Derive the expected value for a Pareto distribution?

The density is $$ f(x) = \frac{d}{dx} F(x) = \frac{d}{dx} \Pr(X\le x) = \frac{d}{dx} (1-\Pr(X> x)). $$ The expected value is $$ \int_1^\infty xf(x)\,dx. $$

Later addendum in response to comments:

In the posted question, we are told that for $x\ge 1$ we have $\Pr(X>x) = x^{-a}$. It follows that for $x=1$, $\Pr(X>x)=1^{-a}=1$, so this random variable is always $\ge 1$.

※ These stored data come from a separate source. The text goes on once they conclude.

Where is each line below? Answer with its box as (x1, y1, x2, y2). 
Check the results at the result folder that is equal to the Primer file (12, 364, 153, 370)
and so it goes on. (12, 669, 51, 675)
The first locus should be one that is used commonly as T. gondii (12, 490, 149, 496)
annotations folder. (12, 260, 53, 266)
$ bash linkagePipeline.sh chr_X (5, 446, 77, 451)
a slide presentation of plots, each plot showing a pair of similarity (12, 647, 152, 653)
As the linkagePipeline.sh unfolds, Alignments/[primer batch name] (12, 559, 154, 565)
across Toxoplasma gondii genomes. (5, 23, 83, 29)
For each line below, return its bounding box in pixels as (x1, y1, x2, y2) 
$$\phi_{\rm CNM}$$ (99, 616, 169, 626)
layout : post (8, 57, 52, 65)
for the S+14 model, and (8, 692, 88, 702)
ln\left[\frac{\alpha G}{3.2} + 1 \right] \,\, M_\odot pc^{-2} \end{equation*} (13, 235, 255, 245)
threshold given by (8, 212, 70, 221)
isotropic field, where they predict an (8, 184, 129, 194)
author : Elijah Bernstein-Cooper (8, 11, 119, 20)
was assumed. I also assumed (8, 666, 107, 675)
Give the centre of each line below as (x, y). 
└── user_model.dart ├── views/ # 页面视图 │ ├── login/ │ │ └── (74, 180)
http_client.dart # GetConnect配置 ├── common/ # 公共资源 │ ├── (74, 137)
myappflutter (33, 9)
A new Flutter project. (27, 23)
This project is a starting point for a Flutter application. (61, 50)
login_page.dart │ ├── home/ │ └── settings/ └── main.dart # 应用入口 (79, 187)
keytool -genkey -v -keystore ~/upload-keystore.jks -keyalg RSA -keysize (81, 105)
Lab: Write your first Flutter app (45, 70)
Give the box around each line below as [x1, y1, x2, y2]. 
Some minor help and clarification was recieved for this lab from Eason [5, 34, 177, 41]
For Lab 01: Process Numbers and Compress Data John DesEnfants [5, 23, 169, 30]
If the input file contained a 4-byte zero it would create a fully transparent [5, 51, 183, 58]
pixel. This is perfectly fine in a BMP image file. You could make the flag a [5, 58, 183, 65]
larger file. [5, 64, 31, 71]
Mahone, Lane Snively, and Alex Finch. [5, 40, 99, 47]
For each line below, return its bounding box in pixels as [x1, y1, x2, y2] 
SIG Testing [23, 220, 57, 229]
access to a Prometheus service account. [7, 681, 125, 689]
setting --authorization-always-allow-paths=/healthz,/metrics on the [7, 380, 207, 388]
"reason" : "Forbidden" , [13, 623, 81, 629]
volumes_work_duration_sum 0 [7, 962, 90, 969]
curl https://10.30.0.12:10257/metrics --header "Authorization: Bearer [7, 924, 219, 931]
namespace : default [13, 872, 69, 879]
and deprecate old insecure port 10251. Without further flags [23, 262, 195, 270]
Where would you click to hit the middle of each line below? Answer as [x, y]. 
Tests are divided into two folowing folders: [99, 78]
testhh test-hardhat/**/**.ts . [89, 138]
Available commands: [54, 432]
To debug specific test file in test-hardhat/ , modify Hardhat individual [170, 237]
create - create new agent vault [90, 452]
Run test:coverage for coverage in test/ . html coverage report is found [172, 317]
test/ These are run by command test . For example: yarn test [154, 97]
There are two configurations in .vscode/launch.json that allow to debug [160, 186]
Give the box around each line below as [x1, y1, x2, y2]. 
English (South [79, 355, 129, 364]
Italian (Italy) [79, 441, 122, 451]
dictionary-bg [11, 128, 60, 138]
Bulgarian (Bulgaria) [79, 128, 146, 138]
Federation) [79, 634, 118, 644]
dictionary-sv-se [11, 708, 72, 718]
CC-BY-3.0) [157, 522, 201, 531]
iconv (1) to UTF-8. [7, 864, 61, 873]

Above I wrote $\dfrac{d}{dx}(1-\Pr(X>x))$. Now we can see that that is equal to $$ \frac{d}{dx}(1-x^{-a}) = -(-ax^{-a-1}) = ax^{-a-1}. $$ Therefore this is the density on the interval $(1,\infty)$, and the density is $0$ everywhere else. Thus the expected value is $$ \int_1^\infty xf(x)\,dx = \int_1^\infty x\,ax^{-a-1}\,dx = a\int_1^\infty x^{-a}\,dx $$ $$ =a\left[\frac{x^{-a+1}}{-a+1}\right]_1^\infty = 0 - a\left(\frac{1}{-a+1}\right) = \frac{a}{a-1}. $$

We evaluate the integral $$\int_0^\infty \Pr(X\gt x)\,dx$$ of the post.

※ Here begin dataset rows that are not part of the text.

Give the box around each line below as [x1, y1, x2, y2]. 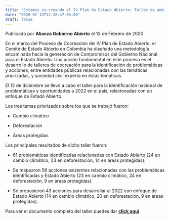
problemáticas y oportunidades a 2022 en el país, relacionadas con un [5, 88, 152, 94]
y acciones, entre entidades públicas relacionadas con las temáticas [5, 67, 148, 73]
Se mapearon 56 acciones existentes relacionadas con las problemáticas [12, 167, 165, 173]
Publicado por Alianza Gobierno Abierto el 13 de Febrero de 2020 [5, 31, 144, 37]
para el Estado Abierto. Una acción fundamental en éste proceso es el [5, 57, 151, 63]
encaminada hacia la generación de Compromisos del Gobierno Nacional [5, 51, 158, 57]
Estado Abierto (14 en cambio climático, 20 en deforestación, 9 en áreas [12, 193, 163, 199]
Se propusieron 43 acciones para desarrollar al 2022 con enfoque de [12, 188, 157, 194]
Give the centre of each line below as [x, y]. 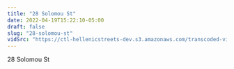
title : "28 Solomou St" [42, 14]
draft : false [26, 26]
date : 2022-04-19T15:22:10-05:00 [56, 20]
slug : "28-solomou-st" [40, 33]
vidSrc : [18, 40]
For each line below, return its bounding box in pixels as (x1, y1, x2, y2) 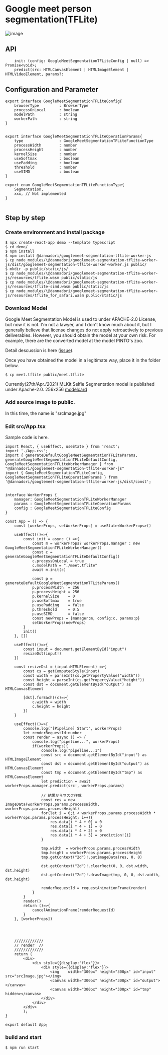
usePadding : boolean (14, 160, 80, 165)
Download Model (5, 305, 48, 312)
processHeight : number (14, 147, 78, 152)
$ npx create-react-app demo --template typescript (5, 240, 115, 245)
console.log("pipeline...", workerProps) (32, 739, 120, 744)
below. (5, 362, 19, 368)
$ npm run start (5, 1045, 39, 1050)
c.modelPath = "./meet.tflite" (32, 563, 98, 568)
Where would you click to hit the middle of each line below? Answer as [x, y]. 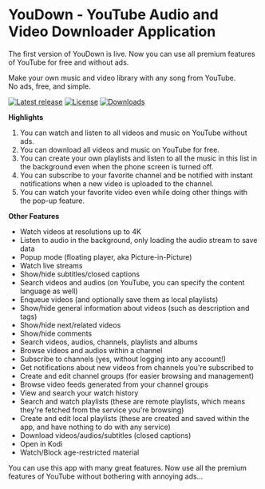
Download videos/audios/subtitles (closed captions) [105, 435]
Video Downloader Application [112, 32]
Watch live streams [51, 265]
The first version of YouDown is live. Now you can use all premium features [132, 54]
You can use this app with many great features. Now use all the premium [128, 467]
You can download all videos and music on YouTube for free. [119, 149]
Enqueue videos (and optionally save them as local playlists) [119, 299]
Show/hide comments [56, 333]
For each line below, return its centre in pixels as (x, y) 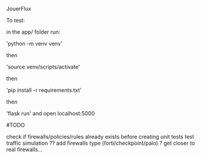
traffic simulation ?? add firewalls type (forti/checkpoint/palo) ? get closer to (101, 143)
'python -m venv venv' (34, 44)
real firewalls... (24, 149)
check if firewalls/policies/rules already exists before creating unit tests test (100, 137)
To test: (16, 20)
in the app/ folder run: (33, 32)
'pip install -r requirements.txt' (44, 90)
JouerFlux (19, 9)
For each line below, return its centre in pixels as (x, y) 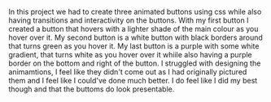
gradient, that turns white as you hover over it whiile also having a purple (130, 55)
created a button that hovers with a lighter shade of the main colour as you (133, 29)
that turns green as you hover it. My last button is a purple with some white (134, 46)
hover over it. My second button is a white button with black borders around (135, 37)
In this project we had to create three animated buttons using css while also (135, 12)
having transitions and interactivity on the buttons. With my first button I (129, 20)
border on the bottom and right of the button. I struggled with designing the (135, 63)
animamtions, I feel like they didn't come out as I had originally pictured (128, 72)
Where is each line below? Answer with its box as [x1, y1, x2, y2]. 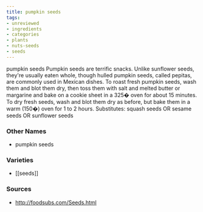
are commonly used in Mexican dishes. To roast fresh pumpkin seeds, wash [6, 78, 196, 85]
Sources [6, 185, 32, 193]
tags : [6, 15, 20, 21]
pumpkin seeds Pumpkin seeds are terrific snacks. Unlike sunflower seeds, [6, 65, 194, 72]
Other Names [6, 127, 47, 135]
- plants [6, 37, 29, 43]
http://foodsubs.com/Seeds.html [15, 199, 97, 206]
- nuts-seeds [6, 43, 40, 49]
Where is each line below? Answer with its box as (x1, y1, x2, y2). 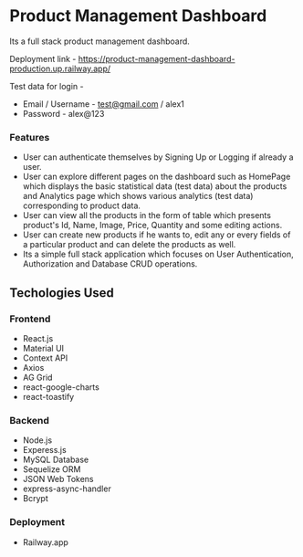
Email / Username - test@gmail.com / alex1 (22, 98, 185, 110)
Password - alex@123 (22, 108, 105, 119)
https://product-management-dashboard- (78, 53, 235, 64)
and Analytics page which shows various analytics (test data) (22, 191, 254, 202)
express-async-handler (22, 483, 111, 494)
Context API (22, 352, 68, 363)
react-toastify (22, 391, 75, 402)
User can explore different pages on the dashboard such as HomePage (22, 171, 291, 183)
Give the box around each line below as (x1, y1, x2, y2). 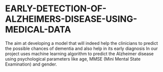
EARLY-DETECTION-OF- (5, 3, 107, 14)
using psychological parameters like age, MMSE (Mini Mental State (5, 56, 141, 62)
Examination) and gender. (5, 61, 58, 67)
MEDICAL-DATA (5, 24, 71, 35)
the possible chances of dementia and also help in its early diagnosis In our (5, 45, 158, 51)
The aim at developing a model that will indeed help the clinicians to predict (5, 40, 159, 46)
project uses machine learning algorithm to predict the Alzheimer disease (5, 50, 154, 57)
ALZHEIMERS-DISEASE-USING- (5, 13, 137, 25)
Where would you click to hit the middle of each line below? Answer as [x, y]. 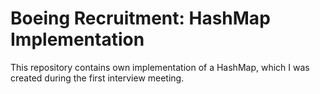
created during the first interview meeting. [97, 78]
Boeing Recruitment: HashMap [140, 18]
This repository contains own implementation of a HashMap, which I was [160, 67]

Note that if $0\le x\lt 1$, then $\Pr(X\gt x)=1$. And if $x\ge 1$, then $\Pr(X\gt x)=x^{-a}$. Since $\Pr(X\gt x)$ is given by two different formulas, it is natural to break up the integral at $x=1$.

The integral of $\Pr(X\gt x)$, from $0$ to $1$, is $1$.

By a standard integral calculation, $$\int_1^\infty x^{-a}\,dx=\frac{1}{a-1}.$$ So $E(X)=1+\dfrac{1}{a-1}=\dfrac{a}{a-1}$.